The records that follow are to be repeated exactly, with the pictures removed.

**Source material:**
▬▬▬
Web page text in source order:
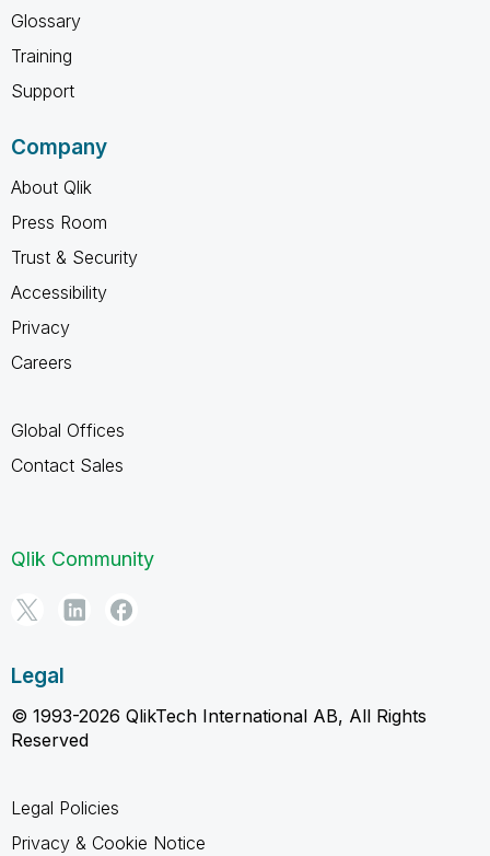
Glossary
Training
Support
Company
About Qlik
Press Room
Trust & Security
Accessibility
Privacy
Careers
Global Offices
Contact Sales
Qlik Community
Legal
© 1993-2026 QlikTech International AB, All Rights
Reserved
Legal Policies
Privacy & Cookie Notice
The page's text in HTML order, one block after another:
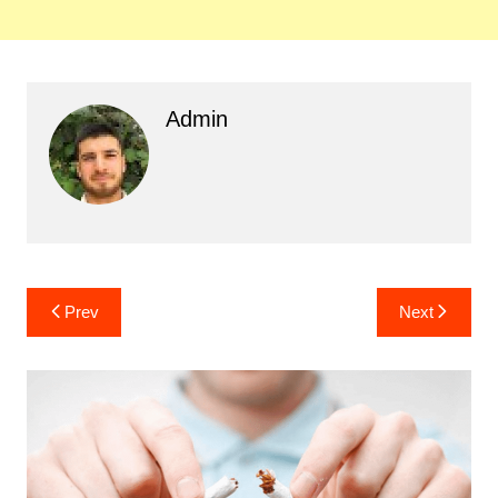
Admin
Post
navigation
Prev Next
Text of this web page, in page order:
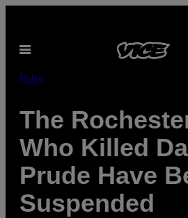
content
Open
Pulse
The
Who Killed
Prude Have
Suspended
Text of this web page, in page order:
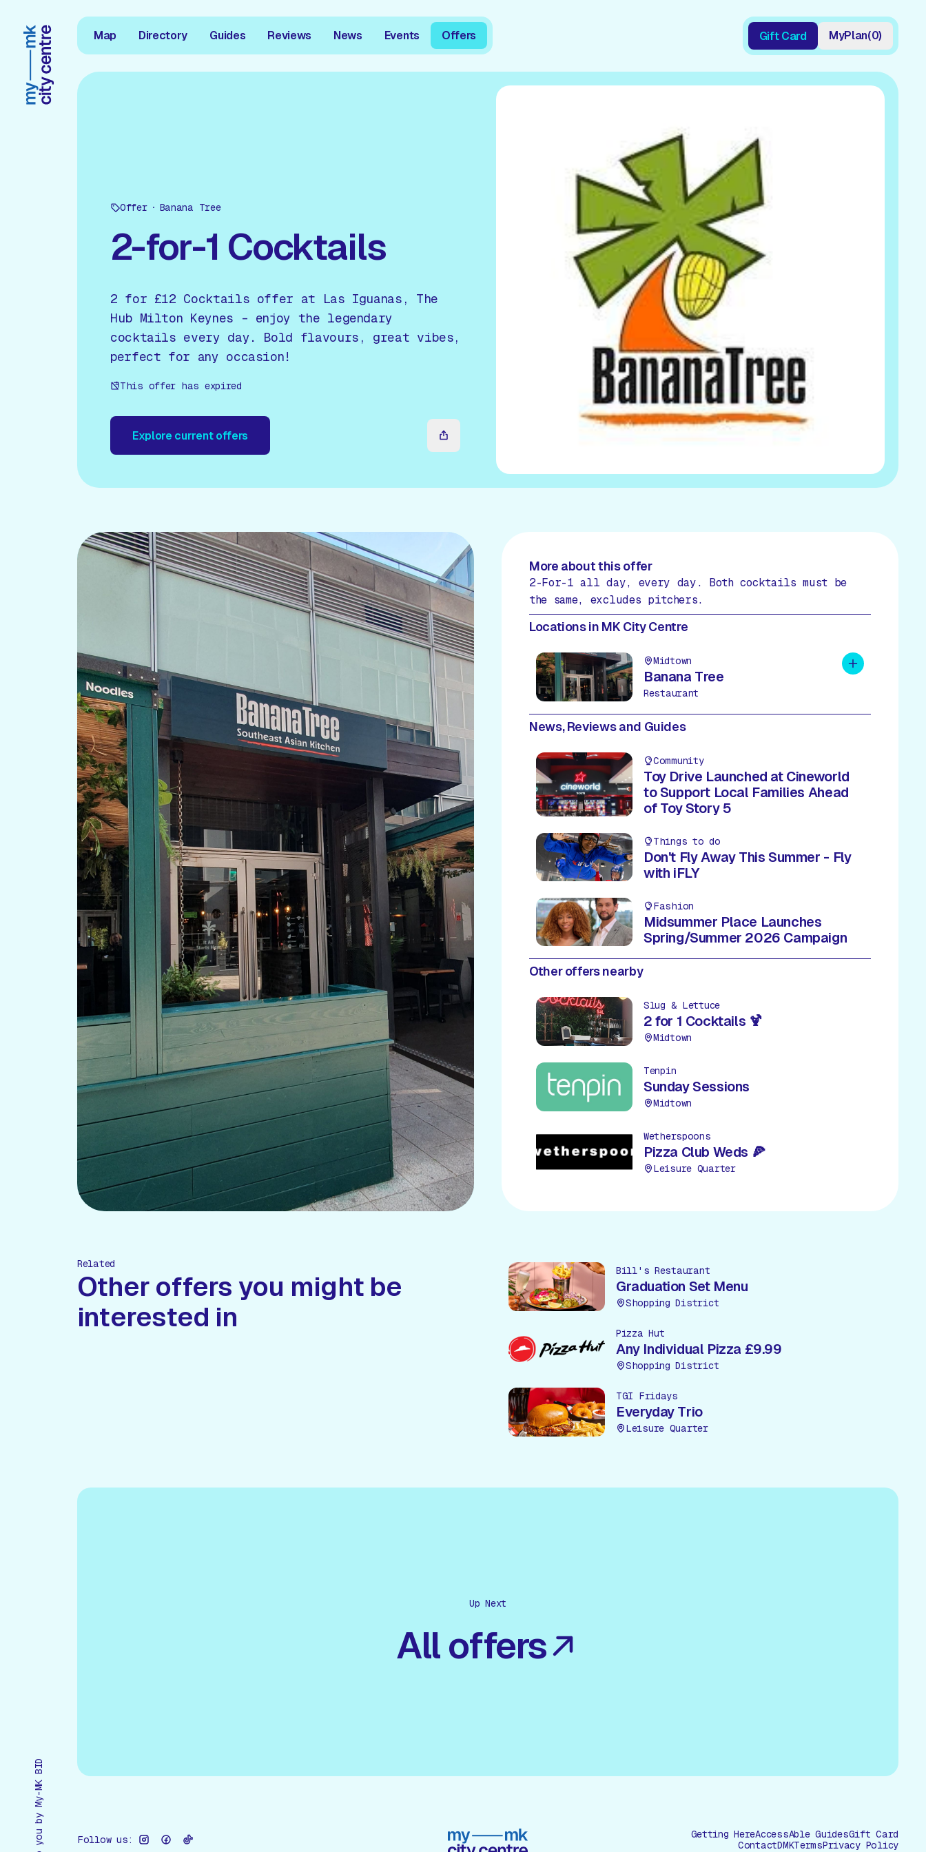
Map Directory Guides Reviews News Events Offers Gift Card MyPlan(0)
Offer Banana Tree
2-for-1 Cocktails
2 for £12 Cocktails offer at Las Iguanas, The
Hub Milton Keynes – enjoy the legendary
cocktails every day. Bold flavours, great vibes,
perfect for any occasion!
This offer has expired
Explore current offers
More about this offer
2-For-1 all day, every day. Both cocktails must be
the same, excludes pitchers.
Locations in MK City Centre
Add to plan
Midtown
Banana Tree
Restaurant
News, Reviews and Guides
Community
Toy Drive Launched at Cineworld
to Support Local Families Ahead
of Toy Story 5
Things to do
Don't Fly Away This Summer - Fly
with iFLY
Fashion
Midsummer Place Launches
Spring/Summer 2026 Campaign
Other offers nearby
Slug & Lettuce
2 for 1 Cocktails 🍹
Midtown
Tenpin
Sunday Sessions
Midtown
Wetherspoons
Pizza Club Weds 🍕
Leisure Quarter
Related
Other offers you might be
interested in
Bill's Restaurant
Graduation Set Menu
Shopping District
Pizza Hut
Any Individual Pizza £9.99
Shopping District
TGI Fridays
Everyday Trio
Leisure Quarter
Up Next
All offers
Follow us: Getting HereAccessAble GuidesGift Card
ContactDMKTermsPrivacy Policy
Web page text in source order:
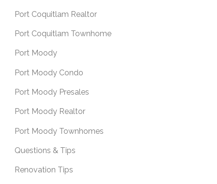
Port Coquitlam Realtor
Port Coquitlam Townhome
Port Moody
Port Moody Condo
Port Moody Presales
Port Moody Realtor
Port Moody Townhomes
Questions & Tips
Renovation Tips
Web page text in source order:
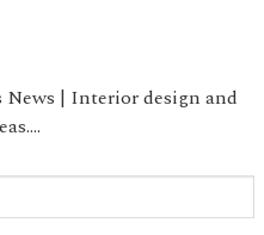
| Interior design and
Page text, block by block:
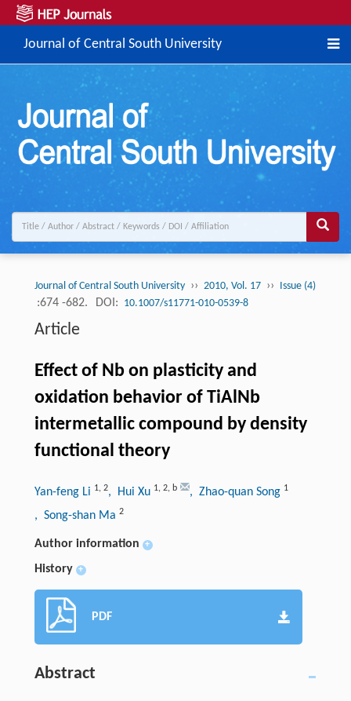
Journal of Central South University
Journal of Central South University ›› 2010, Vol. 17 ›› Issue (4)
:674 -682. DOI: 10.1007/s11771-010-0539-8
Article
Effect of Nb on plasticity and
oxidation behavior of TiAlNb
intermetallic compound by density
functional theory
Yan-feng Li 1, 2, Hui Xu 1, 2, b , Zhao-quan Song 1
, Song-shan Ma 2
Author information +
History +
PDF
Abstract
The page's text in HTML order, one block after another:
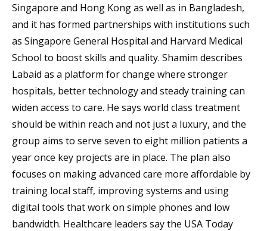
Singapore and Hong Kong as well as in Bangladesh,
and it has formed partnerships with institutions such
as Singapore General Hospital and Harvard Medical
School to boost skills and quality. Shamim describes
Labaid as a platform for change where stronger
hospitals, better technology and steady training can
widen access to care. He says world class treatment
should be within reach and not just a luxury, and the
group aims to serve seven to eight million patients a
year once key projects are in place. The plan also
focuses on making advanced care more affordable by
training local staff, improving systems and using
digital tools that work on simple phones and low
bandwidth. Healthcare leaders say the USA Today
▬▬▬
**Task result:**
Web page text in source order:
Glossary
Training
Support
Company
About Qlik
Press Room
Trust & Security
Accessibility
Privacy
Careers
Global Offices
Contact Sales
Qlik Community
Legal
© 1993-2026 QlikTech International AB, All Rights
Reserved
Legal Policies
Privacy & Cookie Notice
The page's text in HTML order, one block after another:
Admin
Post
navigation
Prev Next
Text of this web page, in page order:
content
Open
Pulse
The
Who Killed
Prude Have
Suspended
Text of this web page, in page order:
Map Directory Guides Reviews News Events Offers Gift Card MyPlan(0)
Offer Banana Tree
2-for-1 Cocktails
2 for £12 Cocktails offer at Las Iguanas, The
Hub Milton Keynes – enjoy the legendary
cocktails every day. Bold flavours, great vibes,
perfect for any occasion!
This offer has expired
Explore current offers
More about this offer
2-For-1 all day, every day. Both cocktails must be
the same, excludes pitchers.
Locations in MK City Centre
Add to plan
Midtown
Banana Tree
Restaurant
News, Reviews and Guides
Community
Toy Drive Launched at Cineworld
to Support Local Families Ahead
of Toy Story 5
Things to do
Don't Fly Away This Summer - Fly
with iFLY
Fashion
Midsummer Place Launches
Spring/Summer 2026 Campaign
Other offers nearby
Slug & Lettuce
2 for 1 Cocktails 🍹
Midtown
Tenpin
Sunday Sessions
Midtown
Wetherspoons
Pizza Club Weds 🍕
Leisure Quarter
Related
Other offers you might be
interested in
Bill's Restaurant
Graduation Set Menu
Shopping District
Pizza Hut
Any Individual Pizza £9.99
Shopping District
TGI Fridays
Everyday Trio
Leisure Quarter
Up Next
All offers
Follow us: Getting HereAccessAble GuidesGift Card
ContactDMKTermsPrivacy Policy
Web page text in source order:
Port Coquitlam Realtor
Port Coquitlam Townhome
Port Moody
Port Moody Condo
Port Moody Presales
Port Moody Realtor
Port Moody Townhomes
Questions & Tips
Renovation Tips
Web page text in source order:
| Interior design and
Page text, block by block:
Journal of Central South University
Journal of Central South University ›› 2010, Vol. 17 ›› Issue (4)
:674 -682. DOI: 10.1007/s11771-010-0539-8
Article
Effect of Nb on plasticity and
oxidation behavior of TiAlNb
intermetallic compound by density
functional theory
Yan-feng Li 1, 2, Hui Xu 1, 2, b , Zhao-quan Song 1
, Song-shan Ma 2
Author information +
History +
PDF
Abstract
The page's text in HTML order, one block after another:
Singapore and Hong Kong as well as in Bangladesh,
and it has formed partnerships with institutions such
as Singapore General Hospital and Harvard Medical
School to boost skills and quality. Shamim describes
Labaid as a platform for change where stronger
hospitals, better technology and steady training can
widen access to care. He says world class treatment
should be within reach and not just a luxury, and the
group aims to serve seven to eight million patients a
year once key projects are in place. The plan also
focuses on making advanced care more affordable by
training local staff, improving systems and using
digital tools that work on simple phones and low
bandwidth. Healthcare leaders say the USA Today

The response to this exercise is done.